Violence was not an uncommon way for powerful traders in the archipelago to set things right in case they felt wronged. In many ports violence was not, or not yet, a monopoly of the state. The situation varied from place to place, but particularly in those areas where states were either small and weak or not yet fully developed, trading companies like the VOC and the EIC tended to fend for themselves. Already the first voyage of the Dutch (1595-97), under the rude and strong-headed Cornelis de Houtman, was marked by violence (Van Goor, p. 82/83). It was not constricted to the Europeans either, although their influence and power, both financial as well as military, played an important role in the continuously flaring up of conflicts between the myriad of competing smaller and bigger states in the archipelago.
When it was founded the VOC was not only granted a trade monopoly with the East by the States General of the Dutch Republic, but it specifically obtained the right to maintain men of war as well as to raise an army not only in order to establish and defend its monopoly, but also to wage war on the enemies of the Republic, the Spanish and Portuguese. Once in the east the Dutch soon began to see the English, who followed in their trail, as the largest threat to their monopoly. At first this quite surprised the English, who sympathized with the Dutch in their struggle against the king of Spain and who tended to see them as their natural allies in Europe (Hall, p. 321).

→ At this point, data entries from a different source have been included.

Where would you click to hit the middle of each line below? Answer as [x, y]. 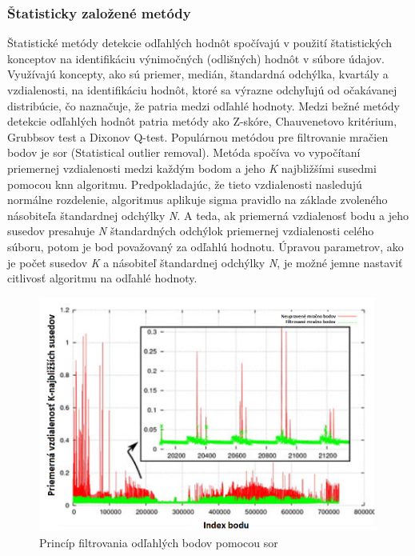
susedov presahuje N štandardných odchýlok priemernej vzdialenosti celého [191, 231]
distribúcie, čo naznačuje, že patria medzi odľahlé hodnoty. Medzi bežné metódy [204, 105]
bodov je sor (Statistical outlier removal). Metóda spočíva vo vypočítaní [184, 152]
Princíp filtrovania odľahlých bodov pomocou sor [159, 542]
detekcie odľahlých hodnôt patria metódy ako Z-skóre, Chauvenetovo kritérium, [202, 121]
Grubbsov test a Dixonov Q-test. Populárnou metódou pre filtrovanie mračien [198, 136]
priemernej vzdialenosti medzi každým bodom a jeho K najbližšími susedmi [192, 168]
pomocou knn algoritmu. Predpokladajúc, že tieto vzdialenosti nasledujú [185, 184]
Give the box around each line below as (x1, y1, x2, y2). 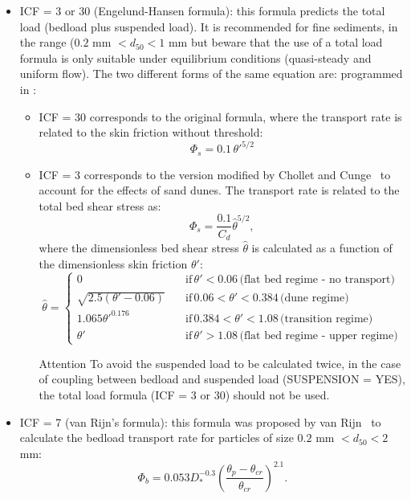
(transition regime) (280, 313, 373, 325)
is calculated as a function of (251, 239, 393, 256)
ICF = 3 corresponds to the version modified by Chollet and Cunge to (39, 166, 391, 182)
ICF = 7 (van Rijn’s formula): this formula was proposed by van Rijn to (19, 413, 381, 430)
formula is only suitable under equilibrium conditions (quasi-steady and (19, 49, 372, 66)
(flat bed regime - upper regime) (239, 329, 398, 342)
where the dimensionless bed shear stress (39, 239, 239, 256)
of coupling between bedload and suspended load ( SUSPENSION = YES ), (39, 370, 405, 387)
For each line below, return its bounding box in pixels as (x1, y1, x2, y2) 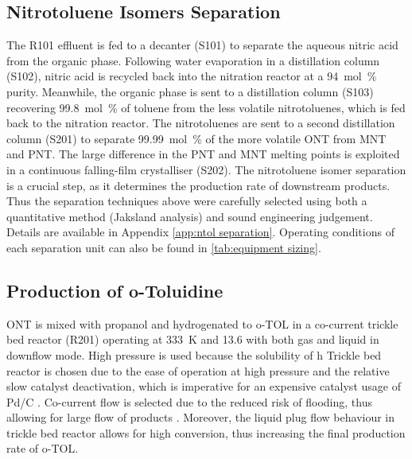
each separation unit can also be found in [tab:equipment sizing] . (6, 239, 321, 255)
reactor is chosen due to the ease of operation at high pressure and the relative (6, 362, 390, 379)
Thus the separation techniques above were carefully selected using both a (6, 193, 367, 209)
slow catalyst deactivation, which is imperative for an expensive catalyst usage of (6, 378, 401, 395)
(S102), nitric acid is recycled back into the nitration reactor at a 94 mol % (6, 68, 377, 84)
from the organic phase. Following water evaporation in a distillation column (6, 52, 380, 68)
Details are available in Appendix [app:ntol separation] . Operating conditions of (6, 224, 395, 240)
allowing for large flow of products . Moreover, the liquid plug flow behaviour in (6, 409, 395, 426)
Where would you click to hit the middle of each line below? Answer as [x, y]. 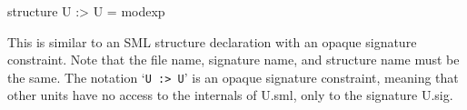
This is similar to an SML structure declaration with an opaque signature [212, 41]
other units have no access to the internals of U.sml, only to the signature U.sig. [230, 95]
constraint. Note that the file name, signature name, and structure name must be [233, 60]
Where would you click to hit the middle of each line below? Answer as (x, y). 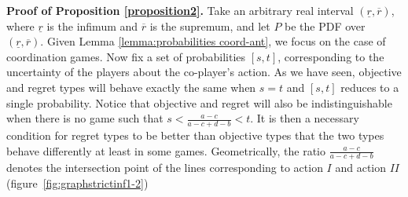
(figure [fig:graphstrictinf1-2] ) (77, 183)
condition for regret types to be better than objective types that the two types (195, 135)
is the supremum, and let (210, 26)
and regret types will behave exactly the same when (131, 87)
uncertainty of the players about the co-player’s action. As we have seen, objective (204, 72)
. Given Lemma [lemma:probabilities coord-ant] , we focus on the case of (213, 41)
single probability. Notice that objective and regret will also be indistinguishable (199, 102)
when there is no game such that (85, 118)
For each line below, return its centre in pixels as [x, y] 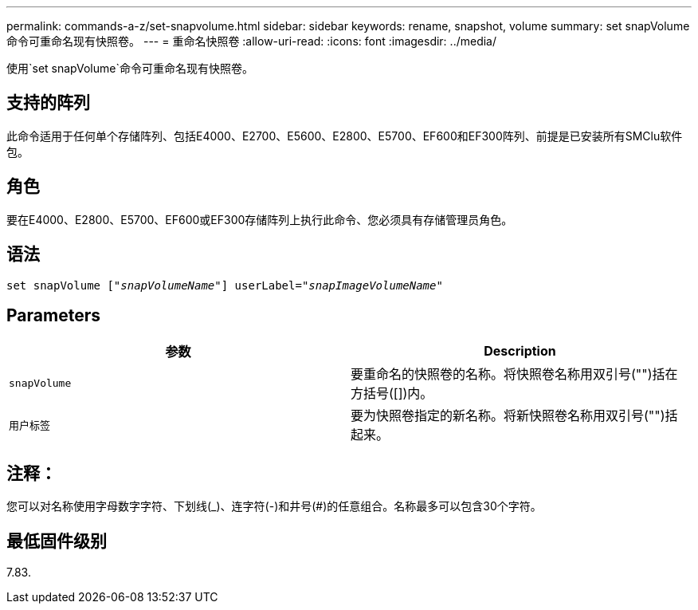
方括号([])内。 [392, 394]
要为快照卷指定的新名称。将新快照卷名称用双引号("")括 [514, 416]
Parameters [53, 315]
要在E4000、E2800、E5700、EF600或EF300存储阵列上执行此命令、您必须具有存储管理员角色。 [260, 219]
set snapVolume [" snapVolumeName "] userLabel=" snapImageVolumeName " [225, 285]
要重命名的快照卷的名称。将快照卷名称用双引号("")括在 [514, 374]
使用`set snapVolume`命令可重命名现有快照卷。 [130, 68]
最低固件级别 [57, 541]

As Hall implies, the English no doubt reacted indignantly towards the aggression by the Dutch, which probably made them more determined to get their share of trade without giving in to demands they thought profoundly unreasonable. This reaction however may have been regarded by the Dutch as proof of the soundness of their suspicions against the English and therefore encouraged them to drive the enemy out, if needed by force.

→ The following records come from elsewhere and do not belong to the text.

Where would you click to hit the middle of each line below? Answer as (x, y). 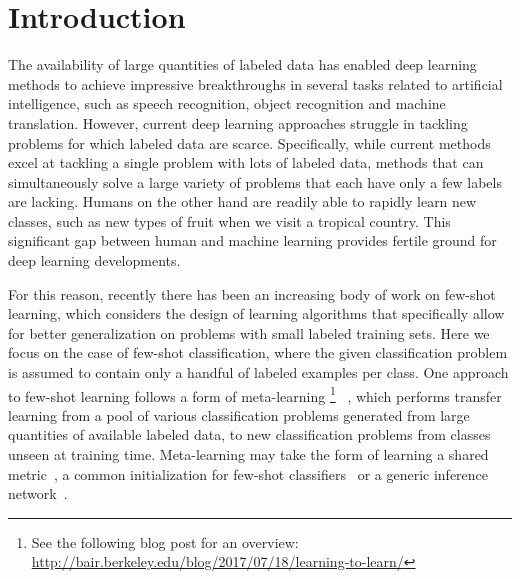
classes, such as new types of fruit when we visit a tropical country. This (229, 220)
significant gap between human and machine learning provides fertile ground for (252, 240)
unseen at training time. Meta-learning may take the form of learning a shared (248, 454)
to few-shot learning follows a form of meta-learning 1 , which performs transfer (255, 394)
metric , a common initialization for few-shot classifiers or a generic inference (248, 473)
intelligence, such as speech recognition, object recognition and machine (227, 103)
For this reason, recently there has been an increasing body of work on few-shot (252, 293)
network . (38, 493)
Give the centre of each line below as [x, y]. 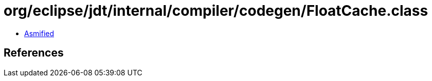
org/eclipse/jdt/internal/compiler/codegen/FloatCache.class [216, 11]
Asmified [39, 33]
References [34, 53]
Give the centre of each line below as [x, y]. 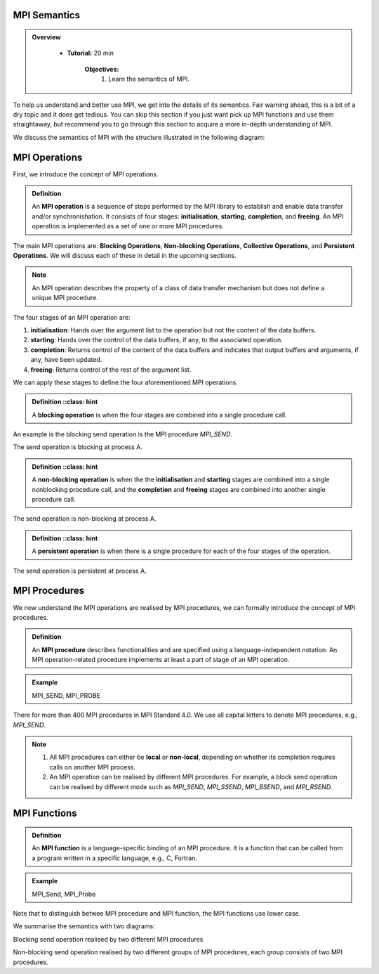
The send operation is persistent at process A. [80, 571]
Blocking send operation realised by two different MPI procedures [108, 939]
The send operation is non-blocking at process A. [85, 519]
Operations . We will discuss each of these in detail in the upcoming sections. [125, 255]
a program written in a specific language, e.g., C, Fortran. [115, 858]
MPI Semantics [47, 15]
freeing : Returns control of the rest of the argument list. [111, 370]
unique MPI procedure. [65, 298]
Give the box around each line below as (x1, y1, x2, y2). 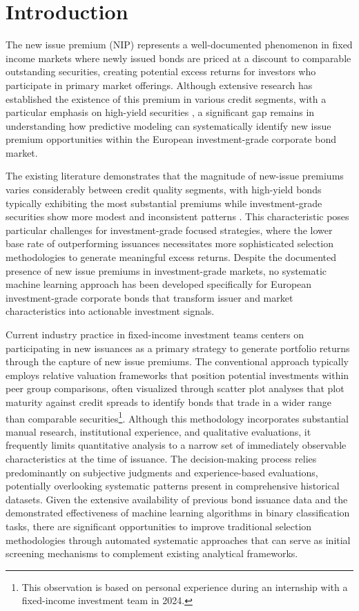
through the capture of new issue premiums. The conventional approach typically (6, 354, 349, 369)
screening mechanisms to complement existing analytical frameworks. (6, 546, 298, 561)
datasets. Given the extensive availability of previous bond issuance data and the (6, 492, 348, 506)
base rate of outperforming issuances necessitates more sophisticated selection (6, 236, 333, 251)
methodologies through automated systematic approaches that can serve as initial (6, 532, 351, 547)
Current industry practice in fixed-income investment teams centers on (6, 327, 304, 341)
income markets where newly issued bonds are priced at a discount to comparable (6, 50, 351, 65)
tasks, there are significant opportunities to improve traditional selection (6, 518, 312, 533)

No doubt the violence used by Coen was excessive and recognized as such at the time. Yet Coen was never condemned nor reproved by the Heeren XVII (the board of governors of the VOC). Dutch violence was probably encouraged by three factors. First of all irritation about English insistence on trading with the Bandas and fear that this would finally lead to a failure in maintaining the VOC's valuable trade monopoly and secondly the behaviour of the Bandanese themselves who were constantly breaking their agreements with the Dutch not seldom using violence and murder as well, as we saw in the case of admiral Verhoeff and his company. Thirdly the person of Coen himself, a headstrong man who was to carry out his mission with whatever means possible in the most determined way. A man with only one thing in mind: the interests of the VOC.
At first it looked like relations between the Dutch and the Bandanese would develop peacefully, but they were soon at loggerheads with each other. The Dutch insisted on establishing a trade monopoly, but the Bandanese thought to profit from the continuously rising price of cloves and mace and therefore carried on their trade with the competitors of the VOC, particularly the English. The Dutch, who became more and more suspicious of the English and who feared the monopoly would finally be lost, decided that the only way of maintaining it was to conquer the islands. The actual conquest was only slightly delayed by the Anglo-Dutch treaty, which was almost certainly willfully ignored by Jan Pietersz. Coen. That he could do so shows how powerful the VOC had become as a 'state in the state.' Even though there was some criticism of the excessive violence Coen used in the Bandas, his actions were finally approved by his superiors and the States-General and until far into the twentieth century looked upon as a token of Dutch enterprise and heroism in the east.